GJ Artist Spotlight: Fiber artist Mary Hertert repurposes materials for artistic inspiration
WANT TO SEE WEARABLE ART IN ACTION?
Local fiber artist Mary Hertert will have her artistic creations on display in a “Wearable Art Fashion Show.” Set for Friday, Oct. 4, at Grand Junction’s Art Center (1803 N. Seventh St.), Hertert’s work will be shown along with wearable art created by Sally Converse-Douchette and Amy Kuper. This event is free and it’s part of the First Friday Art Walk.
For more information, visit http://www.gjartcenter.org.
Editor’s note: The “Artist Spotlight” will be a monthly series, featuring Grand Valley artists, their work and creative process. Want to nominate a local artist who’s creating some really exciting art? Email email@example.com.
Grand Valley artist and Colorado Mesa University fiber arts instructor Mary Hertert once lived her life quite differently. In fact, she spent 15 years teaching computer education in Alaska before turning her attention, by happenstance, to fiber arts as a career in 1997.
“I’ve always been interested in color and fabrics,” Hertert, 61, said. “I was working in the computer industry, and I got really bored. I knew I needed to quit, and I thought I would go to school for social work.”
At the same time, Hertert was also quilting in her free time but her creations weren’t living up to her creative vision.
“So, I started experimenting” with quilts, Hertert explained, “and I invited my friends to share the experience.”
And when she caught sight of her colleagues happily painting fabric on the floor at one of the fun fiber gatherings, the thought struck her that this could be her next career.
“I asked them, ‘Would you pay to do this?’ And they said ‘yes,’ so in September 1997 my shop opened.”
Through Hertert’s studio — aptly named Color Creek Fiber Art — she found her medium in fabrics of all kinds and created an environment of sharing, education and collaboration.
And when Hertert moved to Fruita from Anchorage with her husband, Doug Van Etten, in 2011, she picked up right where she left off by establishing her business in the Grand Valley and teaching CMU students about her passion.

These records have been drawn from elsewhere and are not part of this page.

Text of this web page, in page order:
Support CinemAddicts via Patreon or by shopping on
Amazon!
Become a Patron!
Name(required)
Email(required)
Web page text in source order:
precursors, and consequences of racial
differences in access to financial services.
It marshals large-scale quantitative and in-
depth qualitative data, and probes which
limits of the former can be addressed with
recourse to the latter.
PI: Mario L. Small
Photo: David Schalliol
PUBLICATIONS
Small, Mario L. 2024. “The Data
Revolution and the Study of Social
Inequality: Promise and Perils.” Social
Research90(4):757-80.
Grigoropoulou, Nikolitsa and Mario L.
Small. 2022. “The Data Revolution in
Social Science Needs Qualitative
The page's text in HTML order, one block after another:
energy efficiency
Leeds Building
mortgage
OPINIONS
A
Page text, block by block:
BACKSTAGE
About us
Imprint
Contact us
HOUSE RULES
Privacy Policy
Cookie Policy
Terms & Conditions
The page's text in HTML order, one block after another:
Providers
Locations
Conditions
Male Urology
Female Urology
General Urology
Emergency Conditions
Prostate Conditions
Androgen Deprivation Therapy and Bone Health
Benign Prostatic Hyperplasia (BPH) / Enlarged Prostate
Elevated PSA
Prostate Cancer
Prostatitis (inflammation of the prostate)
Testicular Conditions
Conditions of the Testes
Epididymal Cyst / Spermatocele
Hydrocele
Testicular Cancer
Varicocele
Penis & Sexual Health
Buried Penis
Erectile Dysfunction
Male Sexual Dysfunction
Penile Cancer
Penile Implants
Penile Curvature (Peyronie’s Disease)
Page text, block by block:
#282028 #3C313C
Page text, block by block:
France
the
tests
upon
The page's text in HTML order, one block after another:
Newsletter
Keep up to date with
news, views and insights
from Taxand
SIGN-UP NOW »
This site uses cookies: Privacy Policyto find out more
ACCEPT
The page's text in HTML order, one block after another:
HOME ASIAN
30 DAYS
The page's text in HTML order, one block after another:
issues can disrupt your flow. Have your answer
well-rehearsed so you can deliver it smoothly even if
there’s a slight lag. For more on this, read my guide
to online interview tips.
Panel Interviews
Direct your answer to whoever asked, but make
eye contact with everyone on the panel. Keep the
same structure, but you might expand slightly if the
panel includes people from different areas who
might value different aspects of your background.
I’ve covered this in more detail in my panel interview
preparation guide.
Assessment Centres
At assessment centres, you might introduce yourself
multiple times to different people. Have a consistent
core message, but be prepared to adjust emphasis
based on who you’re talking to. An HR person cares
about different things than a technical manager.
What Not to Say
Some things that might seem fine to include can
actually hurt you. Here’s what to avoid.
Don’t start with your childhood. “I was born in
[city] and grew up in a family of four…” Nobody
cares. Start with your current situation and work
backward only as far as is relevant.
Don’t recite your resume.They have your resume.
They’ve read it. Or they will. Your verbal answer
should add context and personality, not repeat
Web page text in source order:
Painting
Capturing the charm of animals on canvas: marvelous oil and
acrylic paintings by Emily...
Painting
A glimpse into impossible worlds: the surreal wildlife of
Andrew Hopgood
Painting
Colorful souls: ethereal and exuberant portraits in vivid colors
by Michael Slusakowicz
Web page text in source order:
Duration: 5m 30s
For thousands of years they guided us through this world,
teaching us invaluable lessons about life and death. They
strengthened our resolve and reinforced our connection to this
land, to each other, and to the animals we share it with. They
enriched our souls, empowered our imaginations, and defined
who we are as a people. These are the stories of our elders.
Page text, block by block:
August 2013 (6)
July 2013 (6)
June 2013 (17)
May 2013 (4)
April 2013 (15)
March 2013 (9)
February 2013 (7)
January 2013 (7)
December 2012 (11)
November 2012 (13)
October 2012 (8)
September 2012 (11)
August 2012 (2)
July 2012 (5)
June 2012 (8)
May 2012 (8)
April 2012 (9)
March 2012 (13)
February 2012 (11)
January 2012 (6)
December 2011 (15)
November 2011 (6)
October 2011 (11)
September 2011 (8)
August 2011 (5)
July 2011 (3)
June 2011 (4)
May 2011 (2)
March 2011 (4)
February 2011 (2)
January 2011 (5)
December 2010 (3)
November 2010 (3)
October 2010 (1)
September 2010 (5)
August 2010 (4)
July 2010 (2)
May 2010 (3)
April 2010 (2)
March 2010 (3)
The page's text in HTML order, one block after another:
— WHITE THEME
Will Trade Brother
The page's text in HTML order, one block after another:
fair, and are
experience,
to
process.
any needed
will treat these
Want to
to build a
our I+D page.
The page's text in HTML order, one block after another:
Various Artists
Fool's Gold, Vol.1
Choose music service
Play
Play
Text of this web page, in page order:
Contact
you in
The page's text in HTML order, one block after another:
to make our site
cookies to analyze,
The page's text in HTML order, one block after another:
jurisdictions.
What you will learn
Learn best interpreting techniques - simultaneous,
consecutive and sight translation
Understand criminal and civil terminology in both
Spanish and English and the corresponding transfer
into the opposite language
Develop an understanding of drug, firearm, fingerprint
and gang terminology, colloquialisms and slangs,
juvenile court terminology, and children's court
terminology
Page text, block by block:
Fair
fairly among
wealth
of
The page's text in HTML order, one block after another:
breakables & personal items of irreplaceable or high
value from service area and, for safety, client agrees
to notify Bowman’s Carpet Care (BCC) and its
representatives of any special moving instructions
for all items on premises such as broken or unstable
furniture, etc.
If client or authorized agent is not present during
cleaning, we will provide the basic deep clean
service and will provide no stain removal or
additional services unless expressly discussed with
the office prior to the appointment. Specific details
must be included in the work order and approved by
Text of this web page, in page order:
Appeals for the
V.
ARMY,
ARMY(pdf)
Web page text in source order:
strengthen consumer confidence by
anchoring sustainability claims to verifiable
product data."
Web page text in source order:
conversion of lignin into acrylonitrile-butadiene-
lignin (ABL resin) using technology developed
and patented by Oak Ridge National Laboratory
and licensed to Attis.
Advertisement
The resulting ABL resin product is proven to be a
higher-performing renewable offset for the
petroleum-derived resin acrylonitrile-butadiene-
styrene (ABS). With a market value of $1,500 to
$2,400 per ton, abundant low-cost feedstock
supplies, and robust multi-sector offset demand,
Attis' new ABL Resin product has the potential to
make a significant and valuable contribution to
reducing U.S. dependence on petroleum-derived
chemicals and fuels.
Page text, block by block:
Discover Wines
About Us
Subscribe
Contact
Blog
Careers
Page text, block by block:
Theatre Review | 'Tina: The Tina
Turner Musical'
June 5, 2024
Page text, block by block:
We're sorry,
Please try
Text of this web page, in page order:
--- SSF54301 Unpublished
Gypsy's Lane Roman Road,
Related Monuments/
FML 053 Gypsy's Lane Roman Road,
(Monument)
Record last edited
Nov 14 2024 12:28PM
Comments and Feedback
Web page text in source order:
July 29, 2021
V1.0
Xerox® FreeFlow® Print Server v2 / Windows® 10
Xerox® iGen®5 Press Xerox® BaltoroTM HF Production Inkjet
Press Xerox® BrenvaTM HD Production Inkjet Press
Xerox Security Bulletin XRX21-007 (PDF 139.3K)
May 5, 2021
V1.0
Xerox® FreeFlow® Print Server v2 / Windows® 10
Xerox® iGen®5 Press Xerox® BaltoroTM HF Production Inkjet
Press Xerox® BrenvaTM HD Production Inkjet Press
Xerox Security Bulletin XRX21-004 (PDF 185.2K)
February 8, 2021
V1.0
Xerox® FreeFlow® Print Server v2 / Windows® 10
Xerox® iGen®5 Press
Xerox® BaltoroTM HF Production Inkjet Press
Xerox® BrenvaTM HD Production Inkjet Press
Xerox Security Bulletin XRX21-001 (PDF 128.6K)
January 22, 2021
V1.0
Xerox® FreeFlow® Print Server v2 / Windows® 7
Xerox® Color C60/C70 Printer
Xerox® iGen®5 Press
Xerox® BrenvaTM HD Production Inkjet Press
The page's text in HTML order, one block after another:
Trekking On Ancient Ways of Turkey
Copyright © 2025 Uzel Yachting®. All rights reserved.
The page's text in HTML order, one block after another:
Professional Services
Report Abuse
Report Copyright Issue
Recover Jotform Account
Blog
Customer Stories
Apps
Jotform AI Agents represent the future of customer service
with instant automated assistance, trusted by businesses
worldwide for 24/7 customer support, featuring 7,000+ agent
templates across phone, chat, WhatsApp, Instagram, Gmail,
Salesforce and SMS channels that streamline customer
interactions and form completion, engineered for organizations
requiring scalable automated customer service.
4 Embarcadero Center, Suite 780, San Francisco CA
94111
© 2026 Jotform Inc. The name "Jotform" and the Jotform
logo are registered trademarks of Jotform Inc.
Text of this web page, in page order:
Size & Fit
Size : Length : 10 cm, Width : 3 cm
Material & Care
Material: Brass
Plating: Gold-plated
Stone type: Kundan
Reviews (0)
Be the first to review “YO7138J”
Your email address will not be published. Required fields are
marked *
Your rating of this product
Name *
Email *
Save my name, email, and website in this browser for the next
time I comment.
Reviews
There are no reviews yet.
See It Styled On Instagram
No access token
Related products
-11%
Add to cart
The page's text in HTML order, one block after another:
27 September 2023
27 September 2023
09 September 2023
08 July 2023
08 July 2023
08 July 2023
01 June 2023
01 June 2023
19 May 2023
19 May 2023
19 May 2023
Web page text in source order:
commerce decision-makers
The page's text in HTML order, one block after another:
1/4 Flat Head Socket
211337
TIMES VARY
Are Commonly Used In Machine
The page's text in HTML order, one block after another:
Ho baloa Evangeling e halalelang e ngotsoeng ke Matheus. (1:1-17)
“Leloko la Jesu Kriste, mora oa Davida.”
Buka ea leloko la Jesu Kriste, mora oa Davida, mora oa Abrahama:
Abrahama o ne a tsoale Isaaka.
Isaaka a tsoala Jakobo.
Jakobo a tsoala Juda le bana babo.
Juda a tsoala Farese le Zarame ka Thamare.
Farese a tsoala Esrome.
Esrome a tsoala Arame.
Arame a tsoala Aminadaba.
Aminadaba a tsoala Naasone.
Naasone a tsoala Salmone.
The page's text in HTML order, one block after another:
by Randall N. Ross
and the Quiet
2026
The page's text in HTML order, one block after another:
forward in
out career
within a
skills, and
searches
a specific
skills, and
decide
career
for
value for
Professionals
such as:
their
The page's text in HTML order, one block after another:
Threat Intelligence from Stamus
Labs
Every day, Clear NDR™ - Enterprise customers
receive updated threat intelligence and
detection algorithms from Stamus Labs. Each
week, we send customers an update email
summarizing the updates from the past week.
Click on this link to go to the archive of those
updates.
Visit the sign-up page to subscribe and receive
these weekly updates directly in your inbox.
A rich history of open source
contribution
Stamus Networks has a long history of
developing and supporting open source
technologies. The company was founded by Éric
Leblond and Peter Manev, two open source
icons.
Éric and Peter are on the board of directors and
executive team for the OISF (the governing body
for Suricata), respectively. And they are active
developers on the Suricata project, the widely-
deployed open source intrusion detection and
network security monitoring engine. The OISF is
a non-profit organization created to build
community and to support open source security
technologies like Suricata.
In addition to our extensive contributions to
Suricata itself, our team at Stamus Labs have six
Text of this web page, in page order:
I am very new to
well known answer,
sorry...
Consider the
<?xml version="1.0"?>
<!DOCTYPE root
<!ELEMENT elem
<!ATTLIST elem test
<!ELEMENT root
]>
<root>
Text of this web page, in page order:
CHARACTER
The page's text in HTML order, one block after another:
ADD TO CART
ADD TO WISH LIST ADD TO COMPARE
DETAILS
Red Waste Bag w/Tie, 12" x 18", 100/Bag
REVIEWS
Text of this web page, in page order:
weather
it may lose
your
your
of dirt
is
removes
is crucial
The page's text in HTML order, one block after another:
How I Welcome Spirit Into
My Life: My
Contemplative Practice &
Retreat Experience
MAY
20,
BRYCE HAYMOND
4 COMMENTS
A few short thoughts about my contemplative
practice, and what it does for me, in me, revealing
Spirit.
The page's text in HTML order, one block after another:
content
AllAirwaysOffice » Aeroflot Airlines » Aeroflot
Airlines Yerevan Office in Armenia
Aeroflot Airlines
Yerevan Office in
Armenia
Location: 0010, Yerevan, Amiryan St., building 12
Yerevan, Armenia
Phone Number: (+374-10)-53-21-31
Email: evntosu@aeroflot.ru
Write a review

Color Creek Fiber Art recently moved to its current spot at 1150 N. 25th St., right off North Avenue. A grand-opening celebration is set for Saturday, Oct. 12, and it’s open to the public.
“We’re creating an art community here,” Hertert added, “I rent out space to other artists, and I can rent it to teachers needing space. I teach. I love having kids in here. It’s a multi-functional workspace, and it’s an environment in which creativity can happen.”
Now that Hertert has a new studio near North Avenue, she’s also hoping to cultivate an expanded artists’ community outside of her shop. That includes turning the old Pandora’s Piercings location next door to Color Creek into an art gallery, Hertert said, though plans for that are currently in its infancy.
Plus, other creative people have offices near her location — Grand Valley Magazine, Legendary Art & Design, Native Ink and Neon Desert Design, to name a few. Hertert hopes more like-minded people will choose to have shops near Color Creek, too.
“I have an open door for artists wanting a place to work,” she said. “Without that collective energy, I find that my own creativity goes quiet. I adore the sharing.”
A UNIQUE ARTISTIC VISION
Having dual uses for her workspace also lends itself to Hertert’s overall artistic vision.
“Fiber is not just knitting, spinning, weaving and quilting,” she said. “It’s taking any type of material and creating a sense of domestic. Making a garment of non-traditional material (like phone books, for instance) is still fiber art.”
She additionally stresses reuse when creating both wearable art, like scarves and shirts, and display pieces (she created a display backdrop for the Ice Age exhibit in Fruita’s Dinosaur Journey Museum, for example).
“I do think we recycle fashions, but we don’t often think about recycling our clothes. And oftentimes we have art pieces that we don’t know what to do with. If it’s not useful, then make something from it.”
When she teaches fiber arts to her CMU students twice a week as an adjunct instructor, Hertert stresses reinvention and experimentation with fiber as well.
Her semester-long theme is “creating the surface,” and college students are given tools to knit, crochet or weave a surface of their choice.
Then, “they take it apart and remake the surface, reusing colors,” Hertert said. She teaches them “not to get attached” to a project. Rather, her students “create, destroy, deconstruct in color and piece, and then reconstruct something new.”
Hertert, unsurprisingly, upholds these artistic principles in her personal artwork; she often works with silk painting, dying fibers (old clothing, wool, yarn, etc.), fabricating garments (both wearable and for display), and sculpting with fabric.
And scarves, which she sells at the Blue Pig Gallery in Palisade, are a functional favorite for Hertert.
“Scarves can be put on the wall or you wear it on your neck. Then you throw it on a couch, and then hang it on the wall again. I like that dual purpose.”